Mamdani seorang sosialis demokrat, unggul dari mantan Gubernur Andrew Cuomo dan kandidat Partai Republik, Curtis Sliwa. Ketika dilantik 1 Januari nanti, politisi asal Queens ini berusia 34 tahun. Mamdani akan menjadi Walikota termuda dalam sejarah satu abad Kota New York. Calon independen, Cuomo sukses meraup suara mayoritas di Staten Island dengan dukungan Presiden Amerika Serikat, Donald Trump.
Cuomo mampu memperoleh 41,6% suara dan Sliwa meraih 7,1%, ketika 98% suara dihitung. Lebih satu dekade, pemilihan kali ini dinilai paling kompetitif, terlihat antusias dan partisipasi pemilih yang tinggi. 2 juta lebih orang memberikan suara, dari data New York City Board of Elections tercatat ini jumlah tertinggi sejak tahun 1969.
Dari 5 borough yakni Manhattan, The Bronx, Brooklyn, Queens dan Staten Island. Mamdani menang di Empat borough, dengan Brooklyn sebagai basis terkuat. “Mandat untuk perubahan, mandat untuk politik yang baru telah kalian berikan malam ini. (mandat itu melahirkan) pemerintahan yang bisa mewujudkan kota yang terjangkau,” kata Mamdani di Brooklyn, dalam pidato kemenangan dihadapan ribuan pendukung, disambut sorak gembira.

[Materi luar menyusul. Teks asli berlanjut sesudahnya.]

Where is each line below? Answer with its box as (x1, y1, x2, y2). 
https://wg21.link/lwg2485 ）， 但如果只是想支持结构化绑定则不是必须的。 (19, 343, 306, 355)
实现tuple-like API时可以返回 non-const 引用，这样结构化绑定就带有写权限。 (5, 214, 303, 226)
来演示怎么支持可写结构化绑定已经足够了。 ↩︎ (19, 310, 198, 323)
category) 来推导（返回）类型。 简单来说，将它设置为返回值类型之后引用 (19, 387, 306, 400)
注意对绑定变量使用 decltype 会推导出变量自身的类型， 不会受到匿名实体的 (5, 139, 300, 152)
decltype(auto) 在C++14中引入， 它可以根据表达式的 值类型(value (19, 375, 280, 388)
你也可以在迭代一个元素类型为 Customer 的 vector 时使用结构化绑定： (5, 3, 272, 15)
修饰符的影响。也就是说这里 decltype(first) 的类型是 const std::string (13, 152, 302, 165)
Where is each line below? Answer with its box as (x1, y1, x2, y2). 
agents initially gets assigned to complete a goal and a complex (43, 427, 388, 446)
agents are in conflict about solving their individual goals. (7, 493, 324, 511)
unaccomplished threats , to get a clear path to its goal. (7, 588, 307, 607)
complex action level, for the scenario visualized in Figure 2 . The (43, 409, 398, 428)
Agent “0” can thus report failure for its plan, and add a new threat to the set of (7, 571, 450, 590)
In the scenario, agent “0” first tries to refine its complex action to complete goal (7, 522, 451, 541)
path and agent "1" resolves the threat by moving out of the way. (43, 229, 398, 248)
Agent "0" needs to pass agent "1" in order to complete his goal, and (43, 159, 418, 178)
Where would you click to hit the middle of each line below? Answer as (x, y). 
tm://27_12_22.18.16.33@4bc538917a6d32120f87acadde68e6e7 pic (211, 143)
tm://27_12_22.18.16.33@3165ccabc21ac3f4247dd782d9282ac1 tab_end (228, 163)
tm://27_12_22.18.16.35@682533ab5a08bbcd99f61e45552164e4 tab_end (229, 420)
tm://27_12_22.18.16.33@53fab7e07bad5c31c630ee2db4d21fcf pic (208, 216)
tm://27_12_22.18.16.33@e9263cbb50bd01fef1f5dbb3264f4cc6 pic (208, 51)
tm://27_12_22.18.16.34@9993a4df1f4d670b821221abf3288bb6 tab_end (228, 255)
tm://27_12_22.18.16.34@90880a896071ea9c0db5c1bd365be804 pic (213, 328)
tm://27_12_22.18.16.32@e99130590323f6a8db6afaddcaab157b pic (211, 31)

Suara klakson mobil bersautan saat pidato kemenangan Mamdani ditayang di layar televisi. Terdengar dari kawasan Fort Greene, beberapa blok dari lokasi perayaan kemenangan Mamdani. Dari laman IDN Financial, Anita Brathwaite dari Bedford-Stuyvesant, mengaku terharu dan berharap perubahan nyata terjadi. “Tinggal di New York sekarang terasa makin sulit,” ucap warga yang bekerja di Bar, tulis laman tadi.

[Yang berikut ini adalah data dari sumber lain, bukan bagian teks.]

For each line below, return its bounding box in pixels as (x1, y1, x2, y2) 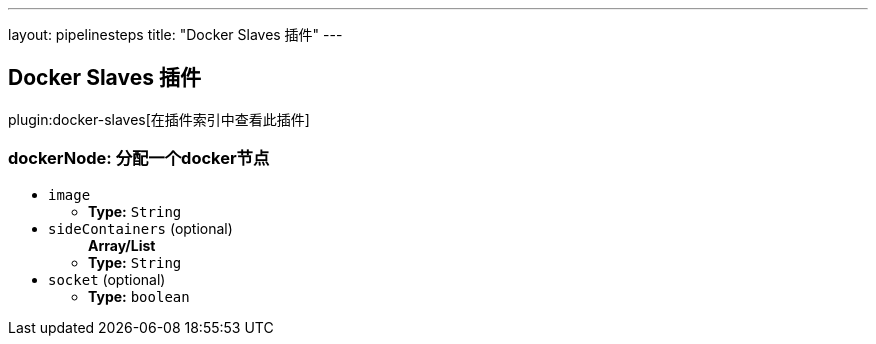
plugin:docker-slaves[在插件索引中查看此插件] (8, 110, 310, 128)
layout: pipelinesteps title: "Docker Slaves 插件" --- (8, 26, 343, 43)
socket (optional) (48, 270, 166, 288)
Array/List (88, 236, 156, 254)
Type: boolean (88, 287, 190, 305)
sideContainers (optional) (48, 219, 233, 237)
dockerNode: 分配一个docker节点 (8, 148, 270, 169)
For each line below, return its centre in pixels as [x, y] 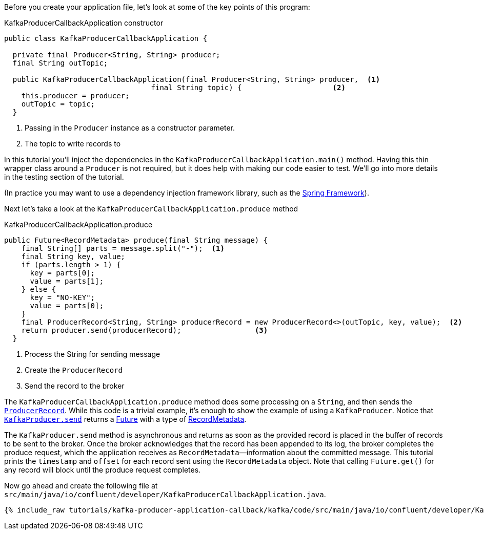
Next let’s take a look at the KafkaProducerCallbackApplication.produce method [151, 209]
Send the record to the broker [75, 386]
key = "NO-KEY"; [63, 297]
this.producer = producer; [75, 96]
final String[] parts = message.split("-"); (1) [123, 248]
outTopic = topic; [58, 104]
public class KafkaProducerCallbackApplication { [106, 38]
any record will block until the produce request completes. [103, 470]
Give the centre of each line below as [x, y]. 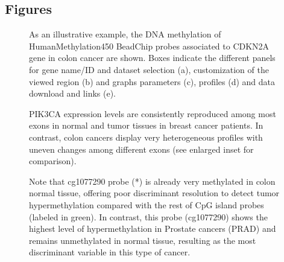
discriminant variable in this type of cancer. [110, 252]
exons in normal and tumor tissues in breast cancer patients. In [146, 125]
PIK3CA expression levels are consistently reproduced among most [153, 113]
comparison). [53, 161]
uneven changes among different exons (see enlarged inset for [141, 149]
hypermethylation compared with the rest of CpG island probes [147, 204]
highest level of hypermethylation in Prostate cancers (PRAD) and [153, 228]
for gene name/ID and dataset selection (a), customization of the [149, 69]
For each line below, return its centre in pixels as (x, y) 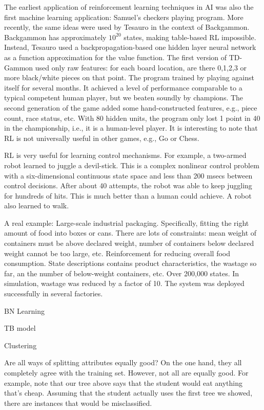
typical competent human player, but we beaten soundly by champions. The (124, 97)
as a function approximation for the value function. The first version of (116, 57)
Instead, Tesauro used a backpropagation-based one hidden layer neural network (130, 47)
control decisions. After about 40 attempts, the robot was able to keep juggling (128, 185)
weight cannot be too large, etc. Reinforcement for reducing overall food (117, 253)
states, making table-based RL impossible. (190, 37)
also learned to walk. (37, 206)
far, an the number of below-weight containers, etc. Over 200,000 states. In (122, 273)
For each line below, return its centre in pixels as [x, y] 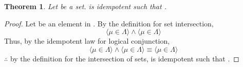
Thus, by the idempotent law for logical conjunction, [87, 41]
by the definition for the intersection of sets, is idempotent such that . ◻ [125, 58]
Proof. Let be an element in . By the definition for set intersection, [109, 23]
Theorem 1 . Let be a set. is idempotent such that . [85, 6]
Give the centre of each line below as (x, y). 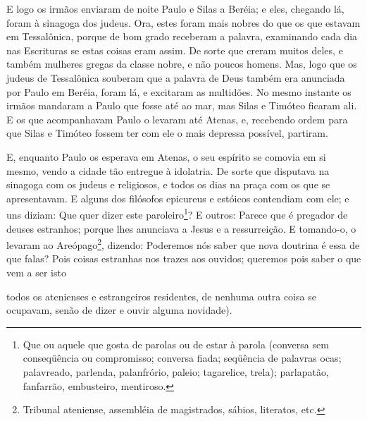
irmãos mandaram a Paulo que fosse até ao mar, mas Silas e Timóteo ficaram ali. (182, 105)
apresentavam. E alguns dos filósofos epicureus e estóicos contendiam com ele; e (178, 198)
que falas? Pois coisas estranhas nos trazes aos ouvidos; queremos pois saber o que (184, 258)
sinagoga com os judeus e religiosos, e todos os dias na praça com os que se (168, 184)
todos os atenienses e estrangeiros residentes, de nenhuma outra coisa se (161, 296)
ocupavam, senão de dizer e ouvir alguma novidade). (119, 310)
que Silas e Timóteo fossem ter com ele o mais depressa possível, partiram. (167, 133)
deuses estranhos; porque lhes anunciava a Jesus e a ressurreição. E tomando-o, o (181, 228)
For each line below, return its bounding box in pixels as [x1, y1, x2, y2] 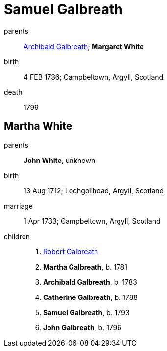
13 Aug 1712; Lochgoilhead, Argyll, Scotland [24, 186, 164, 195]
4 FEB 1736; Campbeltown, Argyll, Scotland [24, 72, 164, 81]
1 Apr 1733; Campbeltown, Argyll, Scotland [24, 216, 161, 225]
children [4, 232, 30, 241]
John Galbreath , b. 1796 [43, 323, 121, 332]
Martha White [4, 120, 72, 133]
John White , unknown [24, 156, 95, 164]
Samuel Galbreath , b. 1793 [43, 308, 130, 317]
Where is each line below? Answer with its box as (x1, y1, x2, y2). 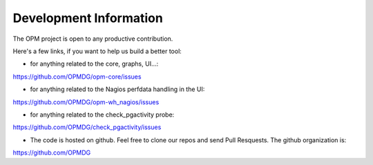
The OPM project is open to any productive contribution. (12, 35, 173, 43)
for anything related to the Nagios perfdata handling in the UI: (30, 85, 205, 93)
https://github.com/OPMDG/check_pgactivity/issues (12, 123, 162, 131)
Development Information (12, 10, 164, 26)
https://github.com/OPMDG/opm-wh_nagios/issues (12, 97, 160, 106)
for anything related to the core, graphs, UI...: (30, 59, 159, 68)
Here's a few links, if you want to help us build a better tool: (12, 47, 182, 55)
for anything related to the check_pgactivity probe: (30, 110, 175, 119)
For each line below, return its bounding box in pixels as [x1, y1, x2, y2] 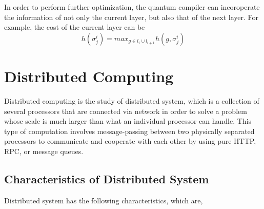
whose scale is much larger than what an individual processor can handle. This [4, 116, 252, 126]
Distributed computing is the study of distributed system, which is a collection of [4, 95, 259, 106]
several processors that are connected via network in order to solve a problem [4, 105, 247, 116]
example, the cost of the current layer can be [4, 22, 145, 32]
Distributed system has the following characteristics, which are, [4, 195, 203, 205]
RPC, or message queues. [4, 145, 84, 156]
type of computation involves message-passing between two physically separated [4, 125, 255, 136]
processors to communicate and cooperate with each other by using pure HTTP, [4, 136, 256, 146]
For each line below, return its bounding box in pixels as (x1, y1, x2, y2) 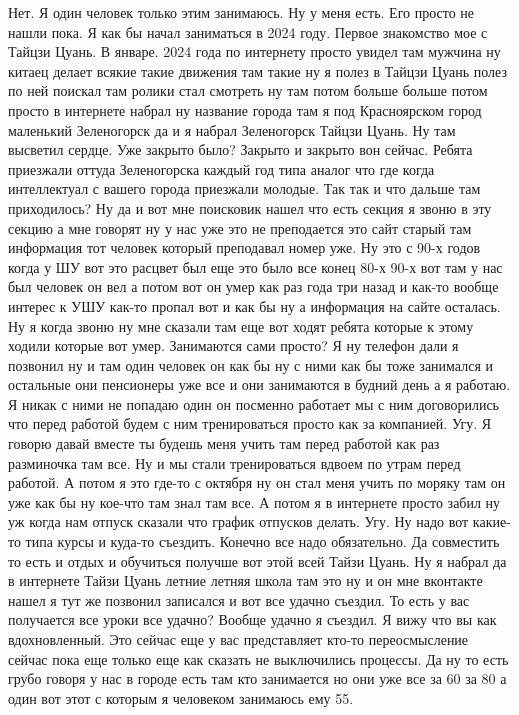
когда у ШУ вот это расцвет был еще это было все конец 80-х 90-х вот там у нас (8, 256, 503, 277)
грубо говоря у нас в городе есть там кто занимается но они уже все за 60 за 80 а (8, 668, 507, 689)
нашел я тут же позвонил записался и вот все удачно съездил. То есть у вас (8, 589, 470, 610)
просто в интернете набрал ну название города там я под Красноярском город (8, 99, 482, 120)
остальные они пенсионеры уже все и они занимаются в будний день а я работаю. (8, 374, 511, 395)
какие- (472, 511, 511, 532)
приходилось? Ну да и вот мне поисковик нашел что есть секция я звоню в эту (8, 197, 492, 218)
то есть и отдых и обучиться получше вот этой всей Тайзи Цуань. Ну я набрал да (8, 550, 507, 571)

Diketahui Mamdani menang karena gerakan massif 100 ribu relawan, yang mendatangi tiga juta pintu rumah warga selama kampanye. Janji kampanyenya dianggap mayoritas pemilih warga Kota New York sangat menjanjikan. Selain akan mengakhiri kontrol walikota atas sekolah negeri, membentuk unit baru di kepolisian Kota New York untuk menangani panggilan terkait krisis kesehatan mental.

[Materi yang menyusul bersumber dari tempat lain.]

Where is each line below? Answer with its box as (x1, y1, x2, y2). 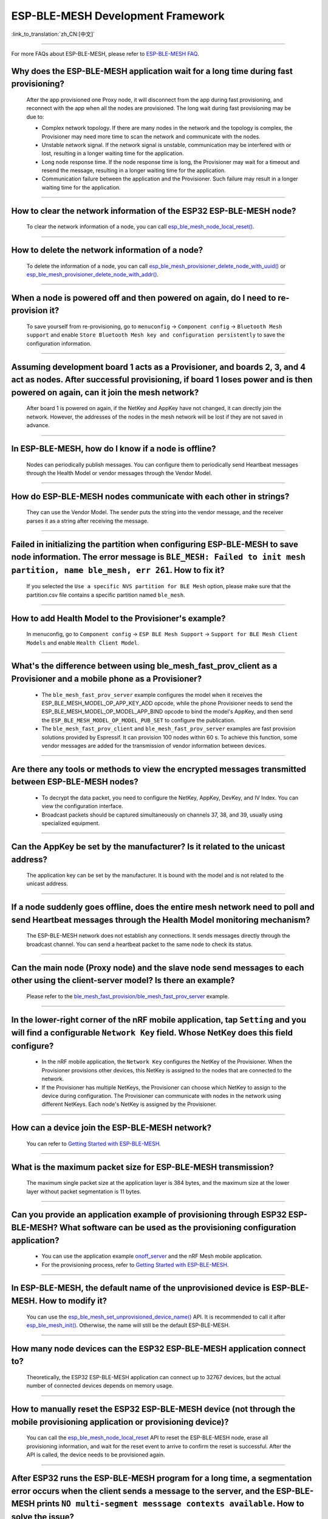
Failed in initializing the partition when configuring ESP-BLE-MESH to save (11, 539, 299, 549)
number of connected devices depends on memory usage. (26, 1382, 174, 1390)
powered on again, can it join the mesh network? (11, 387, 199, 397)
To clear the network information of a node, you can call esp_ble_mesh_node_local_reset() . (26, 223, 255, 230)
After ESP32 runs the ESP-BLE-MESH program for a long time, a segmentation (11, 1473, 312, 1483)
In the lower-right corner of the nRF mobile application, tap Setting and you (11, 1015, 307, 1025)
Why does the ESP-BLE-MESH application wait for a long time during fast (11, 66, 293, 76)
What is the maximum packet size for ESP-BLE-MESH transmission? (11, 1162, 275, 1172)
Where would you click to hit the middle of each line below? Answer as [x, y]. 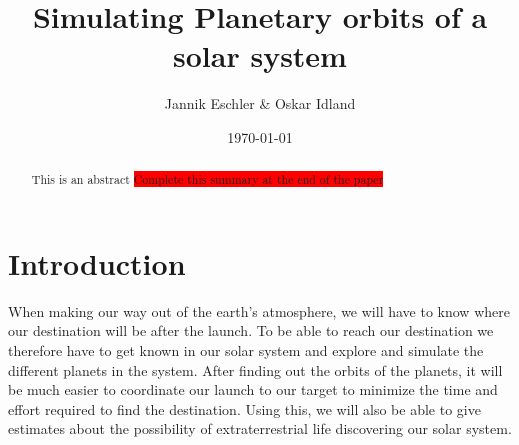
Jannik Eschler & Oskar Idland [260, 103]
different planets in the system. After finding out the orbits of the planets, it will [255, 369]
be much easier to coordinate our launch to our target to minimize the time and [253, 389]
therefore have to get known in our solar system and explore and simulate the [246, 350]
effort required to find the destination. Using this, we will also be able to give [244, 408]
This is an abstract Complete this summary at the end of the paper [207, 179]
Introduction [97, 262]
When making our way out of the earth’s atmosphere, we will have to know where [259, 310]
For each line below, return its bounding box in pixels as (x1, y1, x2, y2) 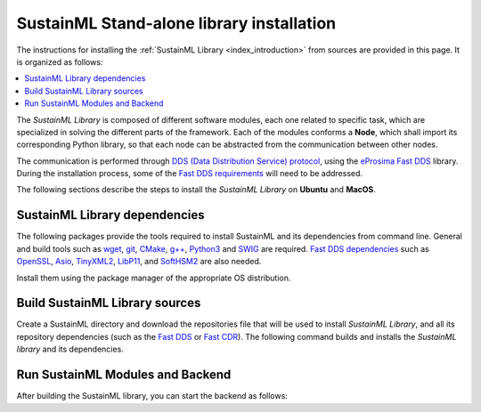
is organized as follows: (16, 56, 103, 67)
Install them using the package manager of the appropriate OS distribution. (16, 272, 291, 283)
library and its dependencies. (16, 343, 124, 355)
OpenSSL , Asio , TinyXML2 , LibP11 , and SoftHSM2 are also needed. (16, 256, 262, 267)
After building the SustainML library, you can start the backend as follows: (16, 391, 289, 401)
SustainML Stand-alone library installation (16, 13, 337, 33)
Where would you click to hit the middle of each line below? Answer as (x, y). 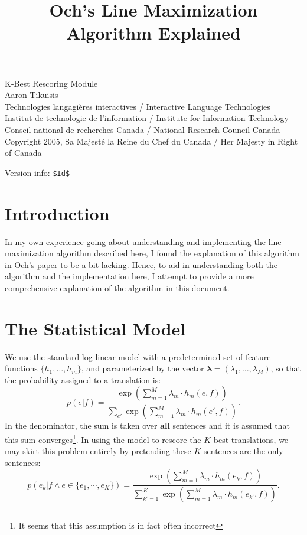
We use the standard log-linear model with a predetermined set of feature (138, 356)
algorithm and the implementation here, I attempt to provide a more (129, 276)
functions (21, 368)
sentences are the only (244, 451)
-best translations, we (250, 439)
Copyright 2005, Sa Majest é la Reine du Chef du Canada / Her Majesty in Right (151, 141)
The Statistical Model (95, 328)
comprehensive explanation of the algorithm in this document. (117, 287)

Ia juga akan mendirikan lima toko bahan makanan milik kota untuk menekan harga pangan di tengah inflasi tinggi. Membekukan sewa lebih dari 1 juta apartemen bersubsidi serta transportasi bus gratis sangat relevan bagi warga kota tanpa tidur ini. Diketahui sewa rata-rata di New York mencapai sekitar US$3.400 per bula, dengan tingkat kekosongan hunian hanya 1,4%.
Belum lagi, rencana kebijakan layanan penitipan anak universal melalui pajak baru bagi perusahaan besar dan individu berpenghasilan tinggi. Ini menjadi harapan sebagian besar warga Kota New York.
Karir politik Mamdani melejit 2020, sejak mengalahkan petahana 4 periode dari Partai Demokrat. Ia mewakili Distrik ke 36, sebagai Majelis Negara bagian New York. Dalam pemilihan pendahuluan Partai Demokrat, Juni 2025, pemilik nama lengkap Zohran Kwame Mamdani memberikan kejutan.
Dengan karismanya, keahlian di media sosial dan pesan kuat tentang krisis keterjangkauan di New York. Pria kelahiran Oktober 1991 ini merupakan anak dari Mahmood Mamdani, Profesor terkemuka dalam bidang antropologi dan ilmu politik di Kota New York. Ibunya, Mira Nair, dikenal dunia sebagai sutradara film kenamaan asal India. Salah satu karyanya yang mendunia adalah adalah film “Monsoon Wedding”.